In [32]:
import torch
import torch.nn as nn
import torch.optim as optim
from torchvision import datasets, transforms
from torch.utils.data import DataLoader, Dataset

# Set the seed for reproducibility
torch.manual_seed(42)

# Define MLP model
class MLP(nn.Module):
    def __init__(self):
        super(MLP, self).__init__()
        self.fc1 = nn.Linear(784, 32)  # Input size is 784 (28x28) for MNIST
        self.fc2 = nn.Linear(32, 32)   # Hidden layer to hidden layer
        self.fc3 = nn.Linear(32, 10)   # Hidden layer to 10 output neurons (for 10 MNIST classes)

    def forward(self, x):
        x = x.view(-1, 784)            # Flatten the 28x28 image into 784-dimensional input
        x = torch.relu(self.fc1(x))    # First hidden layer with ReLU
        x = torch.relu(self.fc2(x))    # Second hidden layer with ReLU
        x = self.fc3(x)                # Output layer (no activation, since we use CrossEntropyLoss)
        return x

# Function to extract weights and biases with specific shapes
def get_weights_and_biases_separate(model):
    weights = []
    biases = []
    for layer in model.children():
        if isinstance(layer, nn.Linear):
            weights.append(layer.weight.data.clone())  # Append weight tensor
            biases.append(layer.bias.data.clone())    # Append bias tensor
    return tuple(weights), tuple(biases)

# Function to calculate accuracy
def calculate_accuracy(model, device, data_loader):
    model.eval()  
    correct = 0
    total = 0
    with torch.no_grad(): 
        for data, target in data_loader:
            data, target = data.to(device), target.to(device)
            output = model(data)
            _, predicted = torch.max(output, 1) 
            total += target.size(0)
            correct += (predicted == target).sum().item()
    accuracy = 100. * correct / total
    return accuracy

# Training setup
def train_mnist(model, device, train_loader, test_loader, optimizer, criterion, epoch):
    model.train()
    for batch_idx, (data, target) in enumerate(train_loader):
        data, target = data.to(device), target.to(device)
        optimizer.zero_grad()           # Zero the gradients
        output = model(data)            # Forward pass
        loss = criterion(output, target) # Calculate loss
        loss.backward()                 # Backpropagation
        optimizer.step()                # Update weights

    print(f'Epoch: {epoch} Training Loss: {loss.item():.6f}')
            
    train_accuracy = calculate_accuracy(model, device, test_loader)
    print(f'Epoch: {epoch} Test Accuracy: {train_accuracy:.2f}')

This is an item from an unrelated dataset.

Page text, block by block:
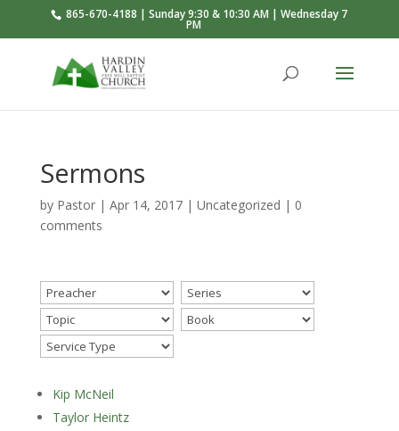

# Custom dataset class for reshaped weights and biases
class WeightsBiasesDataset(Dataset):
    def __init__(self, weights, biases):
        self.weights = weights
        self.biases = biases

    def __len__(self):
        return 1  # We only have one "data point" consisting of all layers

    def __getitem__(self, idx):
        # Combine weights and biases into a single tuple for batch processing
        weights_tuple = (
            torch.stack([self.weights[0]] * 32),  # Batch of weights for layer 1
            torch.stack([self.weights[1]] * 32),  # Batch of weights for layer 2
            torch.stack([self.weights[2]] * 32)   # Batch of weights for layer 3
        )

        biases_tuple = (
            torch.stack([self.biases[0]] * 32),   # Batch of biases for layer 1
            torch.stack([self.biases[1]] * 32),   # Batch of biases for layer 2
            torch.stack([self.biases[2]] * 32)    # Batch of biases for layer 3
        )

        return {
            'weights': weights_tuple,
            'biases': biases_tuple
        }

# Function to print shapes of weights and biases
def print_shapes(dataset):
    sample = dataset[0]  # Get the single data point (one "sample")
    weights_tuple = sample['weights']
    biases_tuple = sample['biases']
    
    for i in range(len(weights_tuple)):
        print(f"Layer {i + 1}: Weight shape: {weights_tuple[i].shape}, Bias shape: {biases_tuple[i].shape}")

# Load the MNIST dataset
transform = transforms.Compose([transforms.ToTensor()])
train_dataset = datasets.MNIST(root='./data', train=True, download=True, transform=transform)
train_loader = DataLoader(train_dataset, batch_size=64, shuffle=True)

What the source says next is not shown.